Homebuilder Sentiment

Homebuilder sentiment is at the highest level since June 2006, fueled by conditions in the western and southern U.S., Barclays analyst Cooper Howes said in a note yesterday. Builders broke ground on more houses than forecast in December, capping the best year for the industry since 2008, the Commerce Department reported today in Washington.

Rising prices and a declining supply of distressed homes are primary reasons for the optimism, Tayon said.

Blackstone Group LP is buying foreclosures in Atlanta, Chicago, Las Vegas, Phoenix, Northern and Southern California; Miami, Orlando and Tampa, Florida -- where prices fell so far that they “overshot,” said David Roth, managing director at Blackstone overseeing single-family home rentals.

Government-run Fannie Mae, the largest holder of foreclosed houses with an inventory of 107,225 repossessed homes as of Sept. 30, plans to sell most of them one-by-one after a bulk sale of 2,500 properties last year. The U.S. is the biggest owner of Florida foreclosures with 23,405, an increase of 50 percent over its total in 2011, according to RealtyTrac.

Bank Inventory

Florida’s bank-owned inventory at Dec. 31 was 83,697, up 6.8 percent from 2011. It had the highest share of foreclosure supply compared with other states for the U.S., Bank of America Corp. and Well Fargo & Co., and the second-highest portion for JPMorgan Chase & Co., Citigroup Inc. and Ally Financial Inc., according to RealtyTrac.
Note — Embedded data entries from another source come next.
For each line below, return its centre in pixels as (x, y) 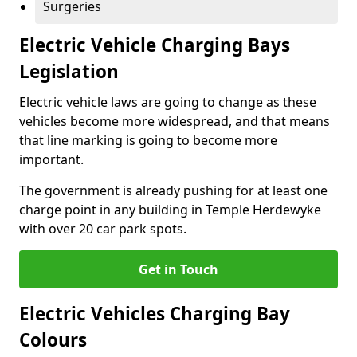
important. (51, 159)
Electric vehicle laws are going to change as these (168, 102)
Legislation (69, 71)
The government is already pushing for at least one (173, 190)
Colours (53, 340)
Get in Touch (178, 269)
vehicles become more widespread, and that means (175, 121)
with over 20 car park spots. (103, 229)
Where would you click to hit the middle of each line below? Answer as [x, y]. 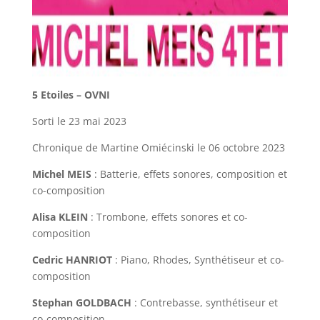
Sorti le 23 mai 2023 [79, 121]
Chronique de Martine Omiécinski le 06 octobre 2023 [158, 148]
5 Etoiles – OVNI [71, 95]
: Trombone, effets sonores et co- [167, 217]
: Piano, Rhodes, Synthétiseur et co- [198, 260]
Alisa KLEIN [60, 217]
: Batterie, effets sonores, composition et [189, 174]
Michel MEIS [61, 174]
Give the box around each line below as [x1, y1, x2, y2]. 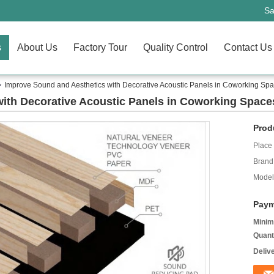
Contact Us [224, 42, 273, 53]
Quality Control [143, 42, 209, 53]
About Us [17, 42, 58, 53]
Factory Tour [73, 42, 128, 53]
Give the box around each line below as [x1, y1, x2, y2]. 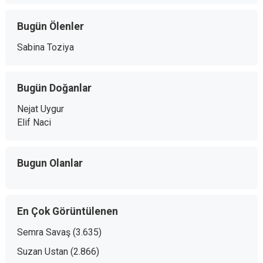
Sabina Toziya [16, 42, 74, 53]
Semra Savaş [16, 227, 70, 238]
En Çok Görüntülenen [16, 205, 118, 218]
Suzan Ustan [16, 246, 68, 258]
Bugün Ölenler [16, 21, 84, 33]
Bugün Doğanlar [16, 82, 92, 95]
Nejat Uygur [16, 103, 64, 115]
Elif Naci [16, 117, 51, 129]
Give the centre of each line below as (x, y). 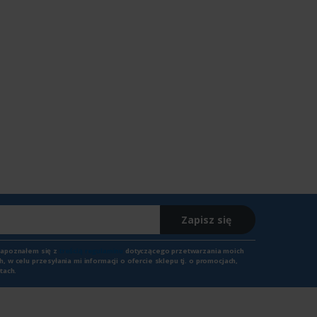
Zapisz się (206, 220)
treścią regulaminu (91, 251)
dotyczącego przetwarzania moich (184, 251)
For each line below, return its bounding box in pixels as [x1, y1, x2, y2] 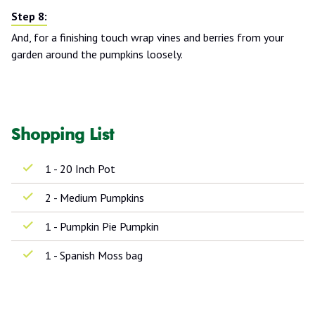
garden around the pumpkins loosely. [11, 46, 183, 61]
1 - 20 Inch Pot [45, 161, 115, 176]
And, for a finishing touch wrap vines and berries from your [11, 30, 284, 44]
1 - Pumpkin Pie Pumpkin [45, 219, 159, 233]
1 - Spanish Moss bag [45, 247, 143, 262]
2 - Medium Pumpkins [45, 190, 144, 205]
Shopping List [11, 124, 114, 143]
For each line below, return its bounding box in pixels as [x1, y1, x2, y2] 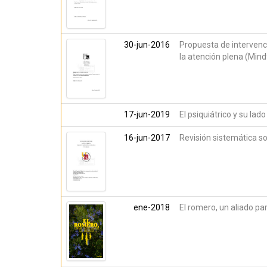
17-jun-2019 [124, 110, 170, 119]
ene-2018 [133, 203, 170, 212]
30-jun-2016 [124, 40, 170, 49]
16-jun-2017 [124, 133, 170, 142]
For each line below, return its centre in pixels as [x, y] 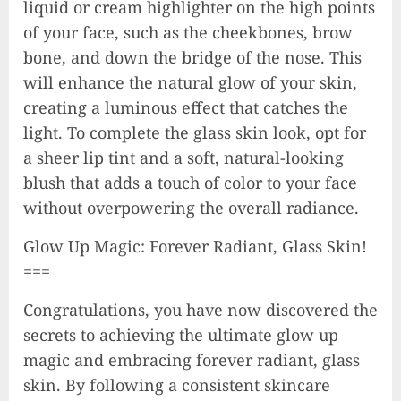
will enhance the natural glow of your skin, [190, 82]
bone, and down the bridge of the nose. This [192, 57]
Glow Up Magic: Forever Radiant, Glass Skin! [195, 246]
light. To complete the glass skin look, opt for [195, 132]
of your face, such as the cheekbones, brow [188, 32]
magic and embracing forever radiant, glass [192, 359]
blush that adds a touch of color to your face [190, 182]
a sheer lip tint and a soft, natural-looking [183, 157]
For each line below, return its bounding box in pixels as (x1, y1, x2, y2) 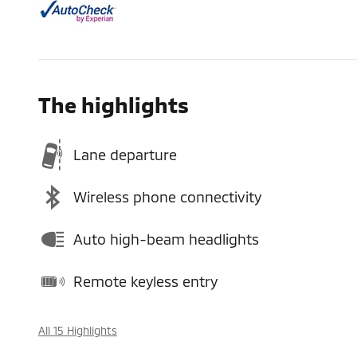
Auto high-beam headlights (73, 230, 259, 248)
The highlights (38, 91, 189, 117)
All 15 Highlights (38, 323, 117, 337)
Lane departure (73, 146, 177, 163)
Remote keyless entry (73, 273, 218, 290)
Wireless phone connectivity (73, 188, 261, 206)
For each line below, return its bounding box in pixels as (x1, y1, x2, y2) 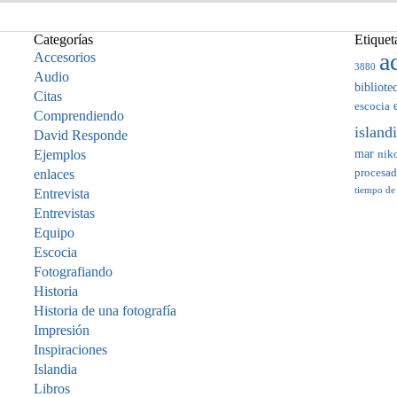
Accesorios (34, 50, 96, 66)
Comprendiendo (34, 108, 124, 124)
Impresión (34, 323, 90, 339)
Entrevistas (34, 206, 95, 222)
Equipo (34, 225, 74, 241)
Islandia (34, 362, 77, 378)
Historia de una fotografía (34, 303, 176, 319)
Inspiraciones (34, 342, 107, 358)
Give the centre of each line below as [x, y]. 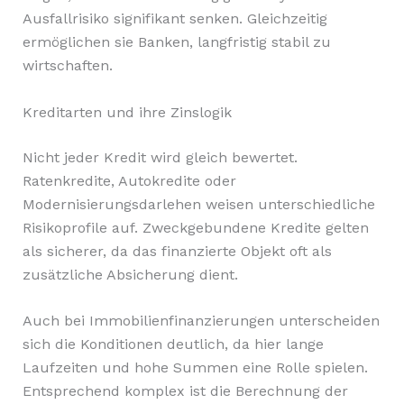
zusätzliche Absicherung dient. [130, 274]
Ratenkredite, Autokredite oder [129, 180]
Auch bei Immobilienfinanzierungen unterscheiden [201, 321]
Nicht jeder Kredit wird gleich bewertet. [160, 157]
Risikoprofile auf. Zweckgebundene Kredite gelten [195, 227]
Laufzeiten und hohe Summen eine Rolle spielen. [195, 368]
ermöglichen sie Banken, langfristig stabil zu [176, 42]
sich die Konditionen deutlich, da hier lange [173, 344]
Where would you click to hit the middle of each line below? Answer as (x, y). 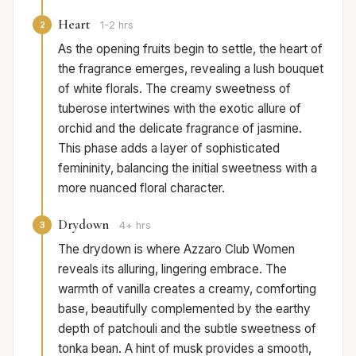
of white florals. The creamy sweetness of (174, 89)
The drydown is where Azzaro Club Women (176, 250)
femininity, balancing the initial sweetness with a (188, 168)
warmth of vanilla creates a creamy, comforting (187, 289)
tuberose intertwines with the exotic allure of (180, 109)
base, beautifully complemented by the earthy (184, 309)
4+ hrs (135, 226)
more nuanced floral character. (141, 188)
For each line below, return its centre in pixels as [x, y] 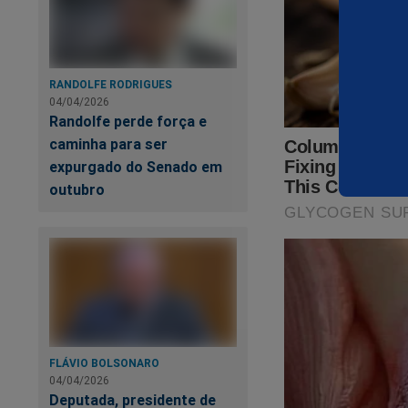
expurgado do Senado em [136, 166]
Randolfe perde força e [128, 121]
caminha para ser [108, 143]
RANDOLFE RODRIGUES [111, 84]
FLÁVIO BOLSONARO [104, 363]
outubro [77, 189]
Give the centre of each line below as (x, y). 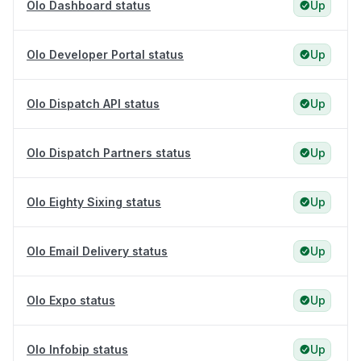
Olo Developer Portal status (105, 55)
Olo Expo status (71, 301)
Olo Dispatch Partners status (109, 153)
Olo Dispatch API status (93, 104)
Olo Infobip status (77, 350)
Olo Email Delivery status (97, 251)
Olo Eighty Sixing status (94, 202)
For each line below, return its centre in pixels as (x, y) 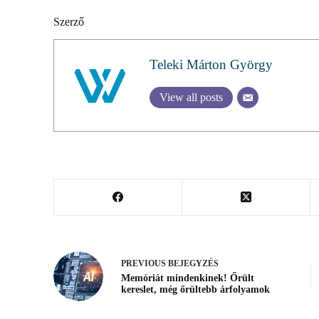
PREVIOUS (145, 264)
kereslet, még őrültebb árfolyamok (195, 290)
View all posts (191, 97)
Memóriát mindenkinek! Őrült (188, 278)
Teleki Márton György (211, 64)
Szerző (69, 21)
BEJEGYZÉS (193, 264)
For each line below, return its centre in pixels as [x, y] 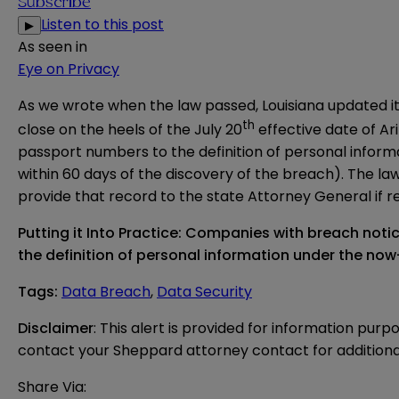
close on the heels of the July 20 [130, 130]
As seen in [53, 47]
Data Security [204, 292]
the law [175, 106]
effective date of [317, 130]
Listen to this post [102, 25]
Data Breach [106, 292]
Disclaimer [56, 329]
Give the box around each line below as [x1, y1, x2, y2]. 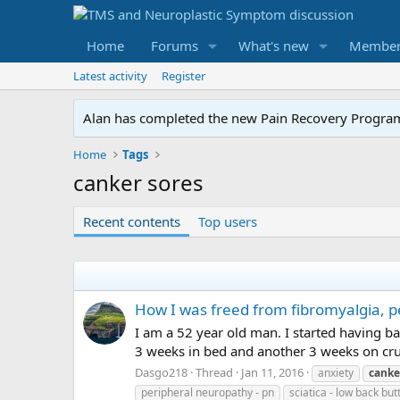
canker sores [73, 168, 204, 197]
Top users [198, 212, 257, 230]
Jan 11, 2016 [241, 363, 304, 380]
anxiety [318, 364, 354, 380]
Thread [196, 363, 233, 380]
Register [162, 68, 205, 84]
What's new [237, 37, 309, 54]
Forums [151, 37, 198, 54]
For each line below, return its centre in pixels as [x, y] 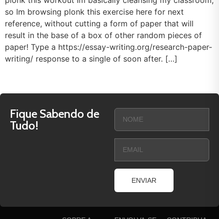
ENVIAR [144, 181]
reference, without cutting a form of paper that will [99, 23]
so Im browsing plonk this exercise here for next [94, 12]
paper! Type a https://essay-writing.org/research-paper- [109, 47]
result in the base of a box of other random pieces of [103, 35]
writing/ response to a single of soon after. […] [91, 59]
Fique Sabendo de [55, 114]
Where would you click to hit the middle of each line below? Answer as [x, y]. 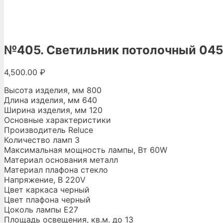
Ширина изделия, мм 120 [53, 110]
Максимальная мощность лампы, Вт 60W [86, 150]
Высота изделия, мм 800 [53, 90]
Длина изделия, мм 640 [51, 100]
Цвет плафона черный [47, 199]
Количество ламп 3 [42, 140]
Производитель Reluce [49, 130]
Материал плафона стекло [56, 169]
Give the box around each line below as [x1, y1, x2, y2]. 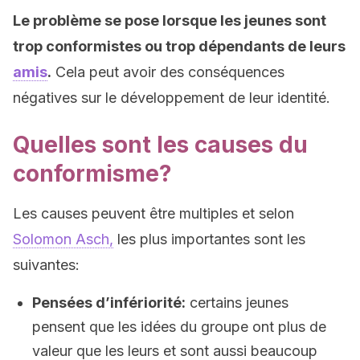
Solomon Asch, [13, 231, 113, 247]
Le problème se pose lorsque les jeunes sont [13, 12, 326, 29]
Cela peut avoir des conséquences [51, 63, 284, 80]
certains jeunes [186, 294, 288, 311]
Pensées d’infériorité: [32, 294, 186, 311]
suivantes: [13, 256, 80, 273]
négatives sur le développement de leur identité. [13, 89, 330, 106]
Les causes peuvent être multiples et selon [13, 205, 294, 222]
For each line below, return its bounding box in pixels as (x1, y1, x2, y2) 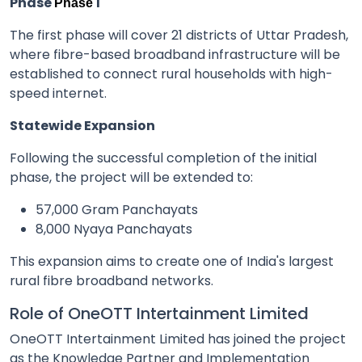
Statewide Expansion (10, 116, 155, 135)
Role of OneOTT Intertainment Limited (10, 301, 309, 325)
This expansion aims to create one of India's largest (10, 251, 334, 271)
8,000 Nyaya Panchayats (36, 219, 192, 238)
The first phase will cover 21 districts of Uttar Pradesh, (10, 25, 348, 44)
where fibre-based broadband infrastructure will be (10, 44, 340, 64)
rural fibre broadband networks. (10, 271, 213, 290)
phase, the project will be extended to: (10, 167, 253, 187)
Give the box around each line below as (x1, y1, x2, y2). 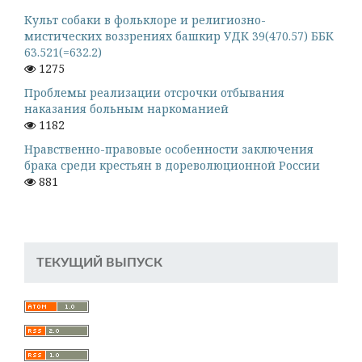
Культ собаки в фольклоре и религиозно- (24, 12, 266, 28)
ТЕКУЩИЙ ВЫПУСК (36, 256, 162, 270)
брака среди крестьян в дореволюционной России (24, 158, 320, 174)
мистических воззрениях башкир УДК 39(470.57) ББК (24, 28, 334, 44)
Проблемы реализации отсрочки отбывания (24, 85, 284, 101)
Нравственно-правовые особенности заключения (24, 141, 314, 158)
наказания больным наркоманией (24, 101, 229, 117)

Nationwide, the number of unique U.S. properties that received a foreclosure filing last year fell 3 percent to more than 1.83 million from 1.9 million in 2011, and decreased 36 percent from 2.9 million in the 2010 peak year. About 1.39 percent of households got at least one filing, down from 1.45 percent and 2.3 percent, RealtyTrac said.

Florida led with the most properties in some stage of mortgage distress at 305,766, or 20 percent of the U.S. total. California followed at 212,172, or 14 percent; Illinois was third at 135,858, or 9 percent; and Ohio was fourth at 76,015, or 5 percent.

Vacation Destination

In Naples on Florida’s gulf coast, an established vacation destination for decades, median prices last year rose 17 percent to $204,000, said Brenda Fioretti, residential agent at Prudential Florida Realty and former president of the Naples Area Board of Realtors. It was the biggest annual gain since 2006, one of the bright spots for the state in 2012.

“Naples is unique because investors are attracted to our second homes,” Fioretti said in an interview. “We’ve always been a high-priced area and don’t have much of a starter home inventory. Back in 2004 and 2005, people were buying everything they could. They thought they’d just turn right around and sell, and then they couldn’t get rid of them.”